Here's the kicker: You can tell that jackass anything you want. "Oh, Hi, Yes, I am Reginald Sumpter calling from Avalon Consulting LLC, we are just following up on the invoice we sent you. Please remit to ###### routing ###### account."
BOOM! Your name isn't Reginald whatever and that company doesn't exist, but you just received a deposit. It's fucking beautiful. What have you done wrong? It isn't your responsibility to handle who your business' clients/etc are, it's their's. If they want to just pay you money for no real reason, well, that's kind of on them, isn't it? I haven't stuck a pistol in your face and demanded everything in the register.
Well, it's too clever. It's too slick. This is the United States of America. It's one thing to commit a felony like armed robbery, it's another thing to piss off someone in charge of the accounting division who uses a special bathroom you need a key to get into.
You can do it on the computer too, I use a PC Computer at work and send email, so you can see how it'd work there. You can make a document that is indifferentiable from a real invoice and, straight up, 1/3 of the time they will pay that shit. Lmfao.
It's called wire fraud because, uhh, duhhhh, there's wires. What do you think that thing is strung between the telephone receiver and the dialer? And computers? Give me a break. There's so many wires with those.

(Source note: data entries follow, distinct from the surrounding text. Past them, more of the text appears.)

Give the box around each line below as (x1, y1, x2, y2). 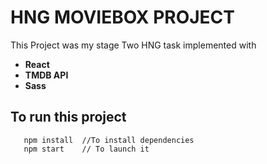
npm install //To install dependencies (23, 135, 195, 145)
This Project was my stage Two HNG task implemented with (10, 39, 257, 51)
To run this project (10, 109, 127, 126)
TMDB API (24, 69, 69, 81)
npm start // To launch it (23, 144, 150, 154)
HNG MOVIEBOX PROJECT (10, 6, 236, 29)
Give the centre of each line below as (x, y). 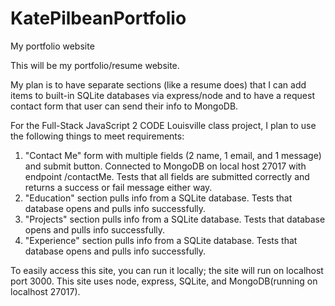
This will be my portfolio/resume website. (95, 65)
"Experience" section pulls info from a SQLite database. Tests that (161, 240)
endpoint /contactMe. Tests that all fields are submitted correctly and (167, 176)
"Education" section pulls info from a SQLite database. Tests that (158, 198)
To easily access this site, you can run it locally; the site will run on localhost (167, 270)
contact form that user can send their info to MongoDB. (124, 106)
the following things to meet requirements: (97, 136)
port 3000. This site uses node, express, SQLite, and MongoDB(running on (164, 281)
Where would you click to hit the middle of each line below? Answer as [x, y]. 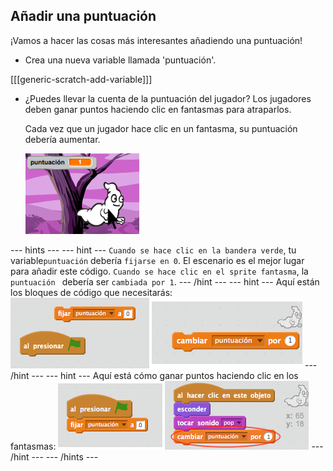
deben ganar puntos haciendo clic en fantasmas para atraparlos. [158, 109]
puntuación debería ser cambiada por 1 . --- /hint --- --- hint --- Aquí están [165, 281]
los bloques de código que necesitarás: [91, 292]
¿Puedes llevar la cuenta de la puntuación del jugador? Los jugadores [168, 98]
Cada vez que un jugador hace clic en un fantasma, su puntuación [161, 128]
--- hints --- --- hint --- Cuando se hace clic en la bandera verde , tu [153, 250]
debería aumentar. [62, 139]
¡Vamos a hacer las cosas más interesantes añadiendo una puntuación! [156, 40]
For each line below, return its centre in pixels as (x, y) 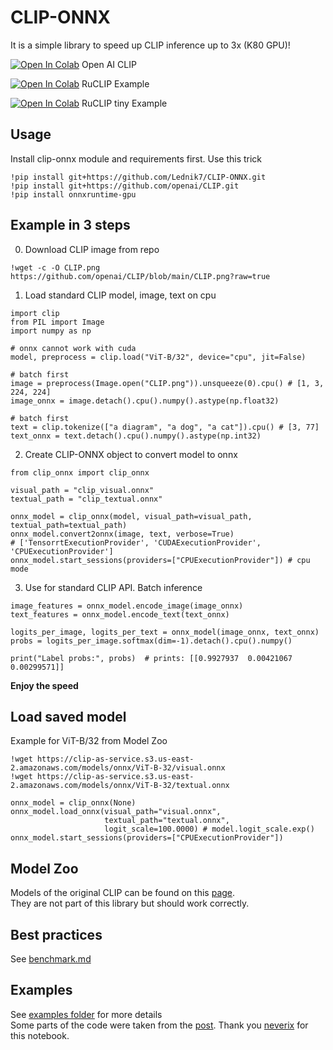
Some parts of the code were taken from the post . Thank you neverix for (159, 1025)
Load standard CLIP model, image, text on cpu (120, 295)
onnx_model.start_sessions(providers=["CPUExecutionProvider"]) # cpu (160, 560)
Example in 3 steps (70, 225)
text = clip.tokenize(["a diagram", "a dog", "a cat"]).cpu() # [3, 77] (165, 427)
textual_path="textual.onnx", (167, 821)
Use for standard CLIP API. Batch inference (113, 587)
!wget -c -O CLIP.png (55, 267)
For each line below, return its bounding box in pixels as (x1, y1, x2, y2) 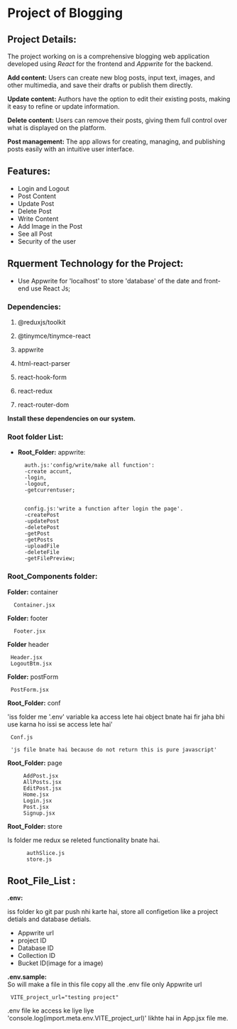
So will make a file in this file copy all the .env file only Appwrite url (7, 980, 202, 989)
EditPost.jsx (23, 785, 62, 792)
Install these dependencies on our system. (7, 414, 136, 423)
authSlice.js (26, 849, 65, 856)
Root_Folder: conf (7, 698, 61, 707)
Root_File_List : (7, 875, 76, 887)
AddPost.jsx (23, 772, 59, 779)
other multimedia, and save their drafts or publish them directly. (7, 81, 193, 89)
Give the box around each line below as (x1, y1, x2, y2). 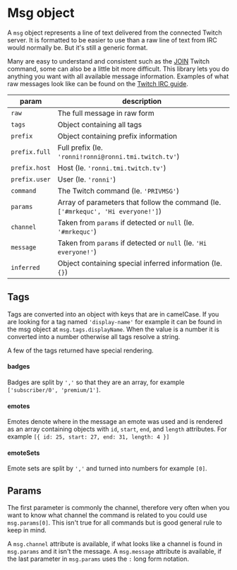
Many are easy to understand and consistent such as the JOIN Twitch (7, 57, 210, 65)
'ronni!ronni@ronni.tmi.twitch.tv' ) (57, 151, 180, 161)
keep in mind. (7, 526, 47, 535)
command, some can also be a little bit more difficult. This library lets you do (7, 64, 230, 73)
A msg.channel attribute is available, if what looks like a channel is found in (7, 540, 222, 548)
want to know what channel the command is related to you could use (7, 511, 207, 520)
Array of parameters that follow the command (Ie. (57, 197, 221, 207)
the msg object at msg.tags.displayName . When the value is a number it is (7, 325, 220, 333)
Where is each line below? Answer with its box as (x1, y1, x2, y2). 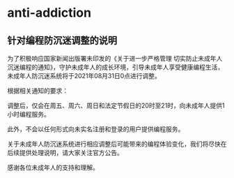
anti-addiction (7, 5, 92, 21)
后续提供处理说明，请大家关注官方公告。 (7, 149, 123, 156)
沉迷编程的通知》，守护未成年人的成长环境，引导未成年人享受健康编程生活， (7, 63, 224, 71)
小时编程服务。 (7, 110, 50, 118)
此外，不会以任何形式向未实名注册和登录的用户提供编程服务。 (7, 125, 185, 133)
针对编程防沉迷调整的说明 (7, 34, 117, 46)
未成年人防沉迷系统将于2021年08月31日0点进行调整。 (7, 72, 162, 80)
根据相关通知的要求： (7, 87, 68, 95)
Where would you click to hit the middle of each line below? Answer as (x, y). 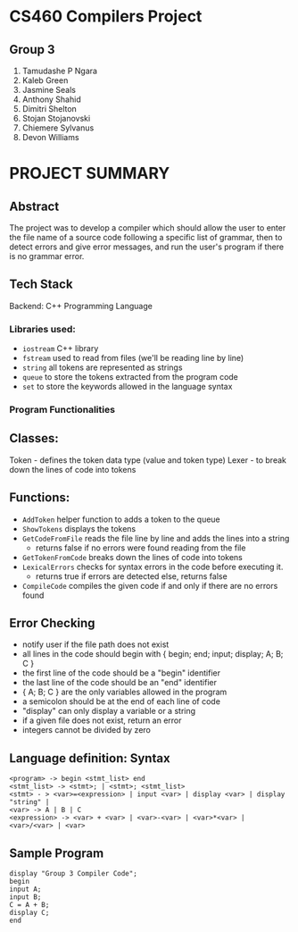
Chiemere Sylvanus (58, 128)
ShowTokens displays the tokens (79, 528)
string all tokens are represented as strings (102, 367)
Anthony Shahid (52, 99)
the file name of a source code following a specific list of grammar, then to (146, 237)
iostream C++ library (60, 348)
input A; (25, 890)
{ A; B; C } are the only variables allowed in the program (124, 692)
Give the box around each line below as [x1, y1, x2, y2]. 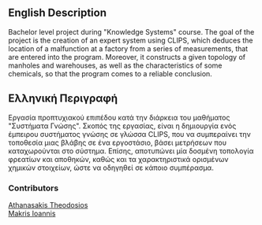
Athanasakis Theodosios [8, 200, 88, 209]
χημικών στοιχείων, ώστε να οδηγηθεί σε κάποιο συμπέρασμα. [8, 163, 215, 172]
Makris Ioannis [8, 208, 56, 218]
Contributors [8, 183, 59, 194]
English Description [8, 6, 107, 20]
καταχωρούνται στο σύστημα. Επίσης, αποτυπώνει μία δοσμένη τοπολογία [8, 146, 254, 156]
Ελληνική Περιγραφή [8, 92, 118, 105]
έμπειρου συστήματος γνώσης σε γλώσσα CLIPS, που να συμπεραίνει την [8, 129, 251, 138]
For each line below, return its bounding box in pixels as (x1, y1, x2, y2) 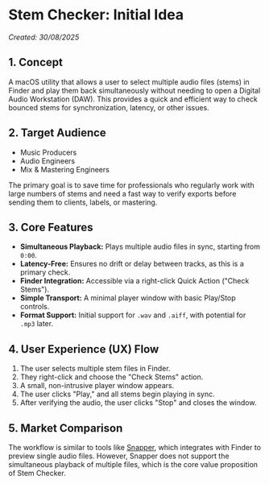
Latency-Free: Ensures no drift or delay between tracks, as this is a (19, 259, 244, 269)
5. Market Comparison (8, 421, 123, 435)
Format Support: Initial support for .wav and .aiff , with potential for (19, 310, 246, 320)
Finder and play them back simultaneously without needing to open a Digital (8, 85, 261, 95)
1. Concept (8, 56, 63, 69)
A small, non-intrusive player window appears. (19, 381, 175, 391)
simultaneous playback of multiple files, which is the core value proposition (8, 460, 259, 469)
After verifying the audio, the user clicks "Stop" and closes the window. (19, 398, 257, 407)
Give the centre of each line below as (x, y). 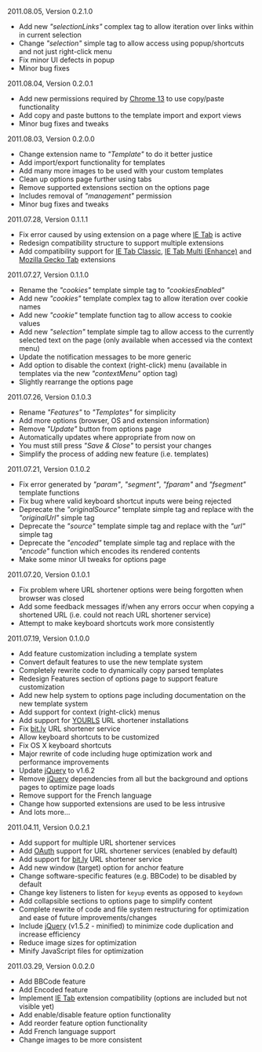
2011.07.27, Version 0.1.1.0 (48, 275)
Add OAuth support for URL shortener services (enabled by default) (128, 851)
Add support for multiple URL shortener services (97, 842)
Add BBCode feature (52, 981)
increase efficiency (49, 934)
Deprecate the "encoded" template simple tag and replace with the (127, 542)
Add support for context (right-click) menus (89, 712)
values (29, 323)
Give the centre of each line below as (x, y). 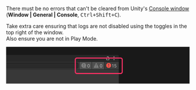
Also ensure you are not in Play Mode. (52, 39)
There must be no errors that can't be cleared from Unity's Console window (98, 9)
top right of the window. (35, 32)
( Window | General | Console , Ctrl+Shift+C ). (64, 15)
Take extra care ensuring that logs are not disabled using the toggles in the (97, 26)
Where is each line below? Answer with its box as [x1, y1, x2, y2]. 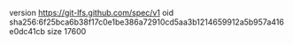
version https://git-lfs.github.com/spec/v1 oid [9, 8, 174, 18]
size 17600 [47, 26, 87, 36]
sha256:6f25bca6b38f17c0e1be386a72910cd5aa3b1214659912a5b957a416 [9, 17, 285, 27]
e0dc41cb [9, 26, 46, 36]
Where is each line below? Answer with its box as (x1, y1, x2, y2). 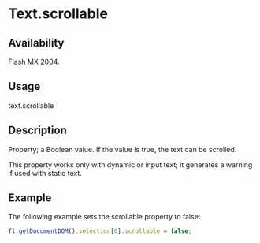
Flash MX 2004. (8, 57, 61, 66)
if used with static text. (8, 168, 83, 178)
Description (8, 124, 67, 137)
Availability (8, 36, 65, 50)
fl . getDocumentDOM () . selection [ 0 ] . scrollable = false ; (8, 227, 192, 235)
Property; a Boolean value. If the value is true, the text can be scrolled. (8, 144, 237, 154)
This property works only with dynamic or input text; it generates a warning (8, 159, 253, 170)
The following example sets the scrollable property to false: (8, 212, 201, 222)
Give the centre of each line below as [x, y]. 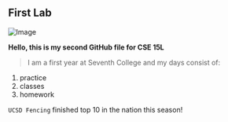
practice [33, 77]
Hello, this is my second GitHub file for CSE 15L [86, 47]
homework [37, 94]
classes [32, 86]
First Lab [30, 13]
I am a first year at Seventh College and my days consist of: [124, 62]
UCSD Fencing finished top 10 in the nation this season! [96, 109]
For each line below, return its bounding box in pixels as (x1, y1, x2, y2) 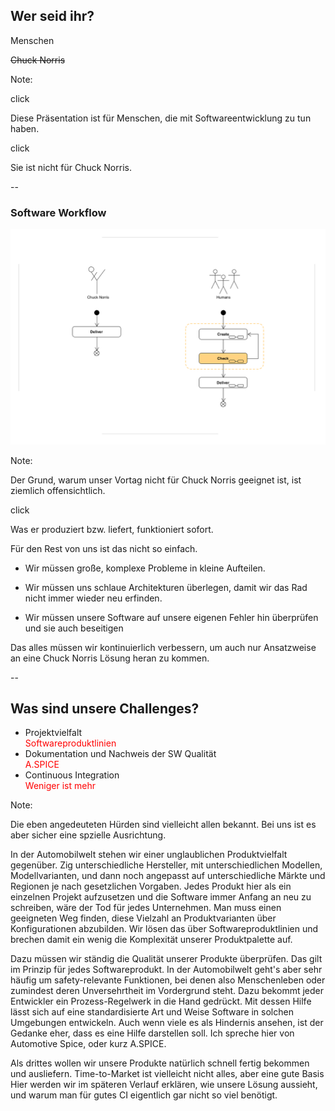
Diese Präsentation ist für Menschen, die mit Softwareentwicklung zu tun (10, 112, 312, 124)
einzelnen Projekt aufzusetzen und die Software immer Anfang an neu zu (10, 891, 312, 903)
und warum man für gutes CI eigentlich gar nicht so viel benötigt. (10, 1089, 278, 1101)
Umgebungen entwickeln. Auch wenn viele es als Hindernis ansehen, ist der (10, 1017, 324, 1029)
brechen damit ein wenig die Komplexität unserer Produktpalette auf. (10, 934, 293, 946)
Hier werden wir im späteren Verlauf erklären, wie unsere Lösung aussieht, (10, 1079, 318, 1091)
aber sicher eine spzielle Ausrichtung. (10, 829, 167, 841)
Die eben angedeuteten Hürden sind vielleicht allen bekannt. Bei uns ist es (10, 819, 317, 831)
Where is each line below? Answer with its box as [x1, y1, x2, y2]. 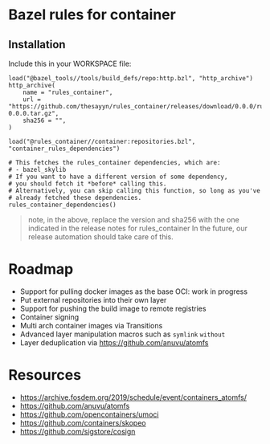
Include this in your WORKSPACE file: [8, 59, 132, 68]
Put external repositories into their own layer [19, 295, 167, 304]
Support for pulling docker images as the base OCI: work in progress [19, 287, 247, 296]
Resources [8, 366, 82, 385]
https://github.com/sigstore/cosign [19, 426, 136, 436]
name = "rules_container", [22, 88, 113, 96]
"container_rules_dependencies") [8, 145, 121, 153]
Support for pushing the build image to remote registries [19, 303, 207, 313]
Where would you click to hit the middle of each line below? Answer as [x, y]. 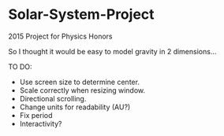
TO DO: [21, 66]
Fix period [36, 115]
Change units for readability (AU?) [75, 107]
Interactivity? [41, 123]
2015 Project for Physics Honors [60, 36]
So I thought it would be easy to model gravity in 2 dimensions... [112, 51]
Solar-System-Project [82, 15]
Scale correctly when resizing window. [82, 90]
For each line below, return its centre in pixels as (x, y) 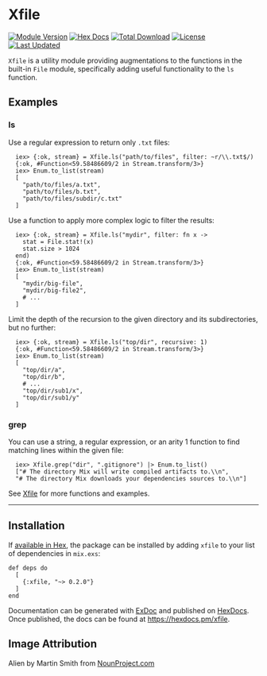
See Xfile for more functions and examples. (79, 493)
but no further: (32, 327)
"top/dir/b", (44, 377)
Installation (37, 526)
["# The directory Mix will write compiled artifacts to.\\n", (122, 471)
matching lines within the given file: (66, 450)
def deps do (28, 568)
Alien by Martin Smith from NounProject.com (81, 663)
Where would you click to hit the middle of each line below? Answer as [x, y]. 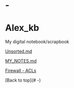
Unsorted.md [19, 51]
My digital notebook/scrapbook [37, 42]
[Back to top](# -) [23, 80]
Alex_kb [22, 28]
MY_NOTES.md [21, 61]
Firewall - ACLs [21, 71]
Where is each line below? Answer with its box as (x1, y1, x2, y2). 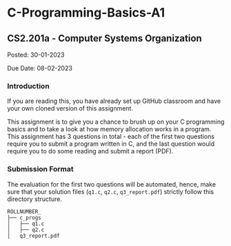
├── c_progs (7, 214, 41, 221)
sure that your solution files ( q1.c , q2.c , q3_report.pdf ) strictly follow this (7, 187, 214, 196)
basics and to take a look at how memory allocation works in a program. (7, 125, 212, 133)
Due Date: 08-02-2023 (7, 64, 72, 72)
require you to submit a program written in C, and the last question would (7, 140, 215, 148)
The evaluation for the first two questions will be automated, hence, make (7, 180, 216, 188)
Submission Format (7, 164, 74, 174)
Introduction (7, 81, 50, 91)
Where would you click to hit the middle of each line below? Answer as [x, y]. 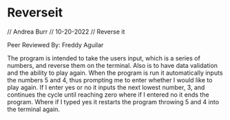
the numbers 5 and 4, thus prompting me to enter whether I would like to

COST: $0.25 (Coin for payphone)
"People calculate too much and think too little." -- Charlie Munger
It is insane how dumb the common man can be when it comes to our world of expertise. I hear this same sentiment, like, ALL THE TIME:
"Durr hurr I will buy an insurance policy for my car or house or whatever so that in case something happens to it I will get money". And then that same person proceeds to drive safely or not burn their house down. Dumbest crap imaginable.
Let me break it down for you. Insurance is a two player competitive game. There is a winner and there is a loser. Go take out an expensive insurance policy on your American sports car. Buy a neck brace, a football helmet, and pack that bitch with throw pillows. Then get in the left lane of a major highway at like noonish, let it rip and then SLAM on your brakes. Hit from behind! Your fault! Congratulations. You have won insurance. How this gets past people is beyond me.
You can only do this once or twice before the insurance companies catch on. Then they don't want to fuck with you. It is also..I don't know man...something feels off about taking a car or a house, which like, some guy had to build and just destroying it, but that is only a weird emotional thing, since you're making money, more than whatever the destroyed thing is worth, so in reality you've built that house plus some extra. You've contributed.